PROVIDED RECORDS:
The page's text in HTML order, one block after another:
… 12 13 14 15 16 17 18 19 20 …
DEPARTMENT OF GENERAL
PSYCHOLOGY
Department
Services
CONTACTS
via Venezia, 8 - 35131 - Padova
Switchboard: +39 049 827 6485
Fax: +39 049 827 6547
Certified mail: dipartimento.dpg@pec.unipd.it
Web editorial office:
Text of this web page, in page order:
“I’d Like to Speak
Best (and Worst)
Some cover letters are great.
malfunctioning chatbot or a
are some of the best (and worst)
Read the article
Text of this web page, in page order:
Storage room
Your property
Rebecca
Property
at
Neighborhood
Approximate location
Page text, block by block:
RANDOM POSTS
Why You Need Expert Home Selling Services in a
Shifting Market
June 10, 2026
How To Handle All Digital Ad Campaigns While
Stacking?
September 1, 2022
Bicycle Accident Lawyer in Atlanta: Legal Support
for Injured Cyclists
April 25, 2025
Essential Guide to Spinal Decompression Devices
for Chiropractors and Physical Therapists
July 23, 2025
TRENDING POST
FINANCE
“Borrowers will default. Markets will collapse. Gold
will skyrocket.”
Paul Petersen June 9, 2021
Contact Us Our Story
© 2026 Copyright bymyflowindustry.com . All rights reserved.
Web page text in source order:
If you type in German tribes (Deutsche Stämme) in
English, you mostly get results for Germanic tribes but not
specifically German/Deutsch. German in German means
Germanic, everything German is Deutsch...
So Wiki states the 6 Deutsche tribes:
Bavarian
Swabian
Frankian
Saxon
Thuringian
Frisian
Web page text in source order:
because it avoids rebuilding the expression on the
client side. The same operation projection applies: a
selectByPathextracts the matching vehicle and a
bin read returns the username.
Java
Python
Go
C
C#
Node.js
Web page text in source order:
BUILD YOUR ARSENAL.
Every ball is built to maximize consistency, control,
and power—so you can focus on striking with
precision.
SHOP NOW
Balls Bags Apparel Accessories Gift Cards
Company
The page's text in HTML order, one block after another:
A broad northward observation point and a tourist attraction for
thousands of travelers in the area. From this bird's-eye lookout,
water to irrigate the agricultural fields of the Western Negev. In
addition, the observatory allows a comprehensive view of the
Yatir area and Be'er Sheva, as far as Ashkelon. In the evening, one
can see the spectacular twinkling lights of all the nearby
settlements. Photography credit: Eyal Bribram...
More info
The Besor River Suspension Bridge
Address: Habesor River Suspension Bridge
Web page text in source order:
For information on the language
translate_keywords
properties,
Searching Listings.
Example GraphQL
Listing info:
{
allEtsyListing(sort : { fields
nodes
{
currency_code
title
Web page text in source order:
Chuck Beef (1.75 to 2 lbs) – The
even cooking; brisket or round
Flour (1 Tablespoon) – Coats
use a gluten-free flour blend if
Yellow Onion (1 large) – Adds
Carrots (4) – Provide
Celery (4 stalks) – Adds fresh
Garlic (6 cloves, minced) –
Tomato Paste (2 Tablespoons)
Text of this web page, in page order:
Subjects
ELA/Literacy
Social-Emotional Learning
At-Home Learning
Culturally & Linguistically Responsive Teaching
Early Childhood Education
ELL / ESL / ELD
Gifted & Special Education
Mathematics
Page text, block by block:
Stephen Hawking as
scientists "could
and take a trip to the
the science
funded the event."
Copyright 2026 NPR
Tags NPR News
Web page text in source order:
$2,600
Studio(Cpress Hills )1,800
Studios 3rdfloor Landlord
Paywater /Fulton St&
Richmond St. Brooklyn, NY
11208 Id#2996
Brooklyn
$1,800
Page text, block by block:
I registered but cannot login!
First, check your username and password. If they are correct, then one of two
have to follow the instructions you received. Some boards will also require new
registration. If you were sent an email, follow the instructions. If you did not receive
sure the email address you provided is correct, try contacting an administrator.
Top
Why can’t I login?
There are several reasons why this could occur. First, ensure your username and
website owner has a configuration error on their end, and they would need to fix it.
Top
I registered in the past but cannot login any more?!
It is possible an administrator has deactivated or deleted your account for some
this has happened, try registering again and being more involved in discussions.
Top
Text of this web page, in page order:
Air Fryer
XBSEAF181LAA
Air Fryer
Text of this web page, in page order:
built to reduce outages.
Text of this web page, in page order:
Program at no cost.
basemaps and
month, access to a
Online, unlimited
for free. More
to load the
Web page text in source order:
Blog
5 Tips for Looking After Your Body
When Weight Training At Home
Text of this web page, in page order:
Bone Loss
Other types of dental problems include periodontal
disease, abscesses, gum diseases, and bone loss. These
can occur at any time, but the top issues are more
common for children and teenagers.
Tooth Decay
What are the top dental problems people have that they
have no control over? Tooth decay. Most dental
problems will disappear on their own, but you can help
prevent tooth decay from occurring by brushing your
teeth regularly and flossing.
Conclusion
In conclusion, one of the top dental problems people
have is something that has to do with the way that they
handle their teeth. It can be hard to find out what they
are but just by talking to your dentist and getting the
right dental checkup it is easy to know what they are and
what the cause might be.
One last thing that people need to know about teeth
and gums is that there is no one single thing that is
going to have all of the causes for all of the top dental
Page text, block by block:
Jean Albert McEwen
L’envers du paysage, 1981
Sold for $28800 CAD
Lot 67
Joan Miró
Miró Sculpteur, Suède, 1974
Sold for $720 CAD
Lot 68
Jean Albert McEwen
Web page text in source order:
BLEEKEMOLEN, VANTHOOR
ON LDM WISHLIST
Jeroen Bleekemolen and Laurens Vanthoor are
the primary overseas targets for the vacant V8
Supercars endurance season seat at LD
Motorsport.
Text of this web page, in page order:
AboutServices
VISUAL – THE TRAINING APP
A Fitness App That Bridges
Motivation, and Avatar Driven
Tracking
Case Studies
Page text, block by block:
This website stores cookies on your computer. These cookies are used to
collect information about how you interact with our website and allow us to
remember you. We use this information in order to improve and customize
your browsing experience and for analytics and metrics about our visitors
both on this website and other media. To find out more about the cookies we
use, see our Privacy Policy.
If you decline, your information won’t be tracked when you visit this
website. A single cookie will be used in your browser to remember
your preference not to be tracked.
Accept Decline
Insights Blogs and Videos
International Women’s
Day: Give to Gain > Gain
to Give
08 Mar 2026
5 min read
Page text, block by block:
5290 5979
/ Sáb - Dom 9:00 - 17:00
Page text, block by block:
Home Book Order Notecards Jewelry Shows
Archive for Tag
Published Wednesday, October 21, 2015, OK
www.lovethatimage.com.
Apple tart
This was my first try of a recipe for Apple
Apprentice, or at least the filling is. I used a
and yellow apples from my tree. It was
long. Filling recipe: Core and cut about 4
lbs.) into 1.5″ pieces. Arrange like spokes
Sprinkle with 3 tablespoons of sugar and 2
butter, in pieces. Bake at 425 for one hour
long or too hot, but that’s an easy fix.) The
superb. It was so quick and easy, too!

WHAT YOU SHOULD DO: Set down the entire listing above again, word for word.

WRITTEN ANSWER:
The page's text in HTML order, one block after another:
… 12 13 14 15 16 17 18 19 20 …
DEPARTMENT OF GENERAL
PSYCHOLOGY
Department
Services
CONTACTS
via Venezia, 8 - 35131 - Padova
Switchboard: +39 049 827 6485
Fax: +39 049 827 6547
Certified mail: dipartimento.dpg@pec.unipd.it
Web editorial office:
Text of this web page, in page order:
“I’d Like to Speak
Best (and Worst)
Some cover letters are great.
malfunctioning chatbot or a
are some of the best (and worst)
Read the article
Text of this web page, in page order:
Storage room
Your property
Rebecca
Property
at
Neighborhood
Approximate location
Page text, block by block:
RANDOM POSTS
Why You Need Expert Home Selling Services in a
Shifting Market
June 10, 2026
How To Handle All Digital Ad Campaigns While
Stacking?
September 1, 2022
Bicycle Accident Lawyer in Atlanta: Legal Support
for Injured Cyclists
April 25, 2025
Essential Guide to Spinal Decompression Devices
for Chiropractors and Physical Therapists
July 23, 2025
TRENDING POST
FINANCE
“Borrowers will default. Markets will collapse. Gold
will skyrocket.”
Paul Petersen June 9, 2021
Contact Us Our Story
© 2026 Copyright bymyflowindustry.com . All rights reserved.
Web page text in source order:
If you type in German tribes (Deutsche Stämme) in
English, you mostly get results for Germanic tribes but not
specifically German/Deutsch. German in German means
Germanic, everything German is Deutsch...
So Wiki states the 6 Deutsche tribes:
Bavarian
Swabian
Frankian
Saxon
Thuringian
Frisian
Web page text in source order:
because it avoids rebuilding the expression on the
client side. The same operation projection applies: a
selectByPathextracts the matching vehicle and a
bin read returns the username.
Java
Python
Go
C
C#
Node.js
Web page text in source order:
BUILD YOUR ARSENAL.
Every ball is built to maximize consistency, control,
and power—so you can focus on striking with
precision.
SHOP NOW
Balls Bags Apparel Accessories Gift Cards
Company
The page's text in HTML order, one block after another:
A broad northward observation point and a tourist attraction for
thousands of travelers in the area. From this bird's-eye lookout,
water to irrigate the agricultural fields of the Western Negev. In
addition, the observatory allows a comprehensive view of the
Yatir area and Be'er Sheva, as far as Ashkelon. In the evening, one
can see the spectacular twinkling lights of all the nearby
settlements. Photography credit: Eyal Bribram...
More info
The Besor River Suspension Bridge
Address: Habesor River Suspension Bridge
Web page text in source order:
For information on the language
translate_keywords
properties,
Searching Listings.
Example GraphQL
Listing info:
{
allEtsyListing(sort : { fields
nodes
{
currency_code
title
Web page text in source order:
Chuck Beef (1.75 to 2 lbs) – The
even cooking; brisket or round
Flour (1 Tablespoon) – Coats
use a gluten-free flour blend if
Yellow Onion (1 large) – Adds
Carrots (4) – Provide
Celery (4 stalks) – Adds fresh
Garlic (6 cloves, minced) –
Tomato Paste (2 Tablespoons)
Text of this web page, in page order:
Subjects
ELA/Literacy
Social-Emotional Learning
At-Home Learning
Culturally & Linguistically Responsive Teaching
Early Childhood Education
ELL / ESL / ELD
Gifted & Special Education
Mathematics
Page text, block by block:
Stephen Hawking as
scientists "could
and take a trip to the
the science
funded the event."
Copyright 2026 NPR
Tags NPR News
Web page text in source order:
$2,600
Studio(Cpress Hills )1,800
Studios 3rdfloor Landlord
Paywater /Fulton St&
Richmond St. Brooklyn, NY
11208 Id#2996
Brooklyn
$1,800
Page text, block by block:
I registered but cannot login!
First, check your username and password. If they are correct, then one of two
have to follow the instructions you received. Some boards will also require new
registration. If you were sent an email, follow the instructions. If you did not receive
sure the email address you provided is correct, try contacting an administrator.
Top
Why can’t I login?
There are several reasons why this could occur. First, ensure your username and
website owner has a configuration error on their end, and they would need to fix it.
Top
I registered in the past but cannot login any more?!
It is possible an administrator has deactivated or deleted your account for some
this has happened, try registering again and being more involved in discussions.
Top
Text of this web page, in page order:
Air Fryer
XBSEAF181LAA
Air Fryer
Text of this web page, in page order:
built to reduce outages.
Text of this web page, in page order:
Program at no cost.
basemaps and
month, access to a
Online, unlimited
for free. More
to load the
Web page text in source order:
Blog
5 Tips for Looking After Your Body
When Weight Training At Home
Text of this web page, in page order:
Bone Loss
Other types of dental problems include periodontal
disease, abscesses, gum diseases, and bone loss. These
can occur at any time, but the top issues are more
common for children and teenagers.
Tooth Decay
What are the top dental problems people have that they
have no control over? Tooth decay. Most dental
problems will disappear on their own, but you can help
prevent tooth decay from occurring by brushing your
teeth regularly and flossing.
Conclusion
In conclusion, one of the top dental problems people
have is something that has to do with the way that they
handle their teeth. It can be hard to find out what they
are but just by talking to your dentist and getting the
right dental checkup it is easy to know what they are and
what the cause might be.
One last thing that people need to know about teeth
and gums is that there is no one single thing that is
going to have all of the causes for all of the top dental
Page text, block by block:
Jean Albert McEwen
L’envers du paysage, 1981
Sold for $28800 CAD
Lot 67
Joan Miró
Miró Sculpteur, Suède, 1974
Sold for $720 CAD
Lot 68
Jean Albert McEwen
Web page text in source order:
BLEEKEMOLEN, VANTHOOR
ON LDM WISHLIST
Jeroen Bleekemolen and Laurens Vanthoor are
the primary overseas targets for the vacant V8
Supercars endurance season seat at LD
Motorsport.
Text of this web page, in page order:
AboutServices
VISUAL – THE TRAINING APP
A Fitness App That Bridges
Motivation, and Avatar Driven
Tracking
Case Studies
Page text, block by block:
This website stores cookies on your computer. These cookies are used to
collect information about how you interact with our website and allow us to
remember you. We use this information in order to improve and customize
your browsing experience and for analytics and metrics about our visitors
both on this website and other media. To find out more about the cookies we
use, see our Privacy Policy.
If you decline, your information won’t be tracked when you visit this
website. A single cookie will be used in your browser to remember
your preference not to be tracked.
Accept Decline
Insights Blogs and Videos
International Women’s
Day: Give to Gain > Gain
to Give
08 Mar 2026
5 min read
Page text, block by block:
5290 5979
/ Sáb - Dom 9:00 - 17:00
Page text, block by block:
Home Book Order Notecards Jewelry Shows
Archive for Tag
Published Wednesday, October 21, 2015, OK
www.lovethatimage.com.
Apple tart
This was my first try of a recipe for Apple
Apprentice, or at least the filling is. I used a
and yellow apples from my tree. It was
long. Filling recipe: Core and cut about 4
lbs.) into 1.5″ pieces. Arrange like spokes
Sprinkle with 3 tablespoons of sugar and 2
butter, in pieces. Bake at 425 for one hour
long or too hot, but that’s an easy fix.) The
superb. It was so quick and easy, too!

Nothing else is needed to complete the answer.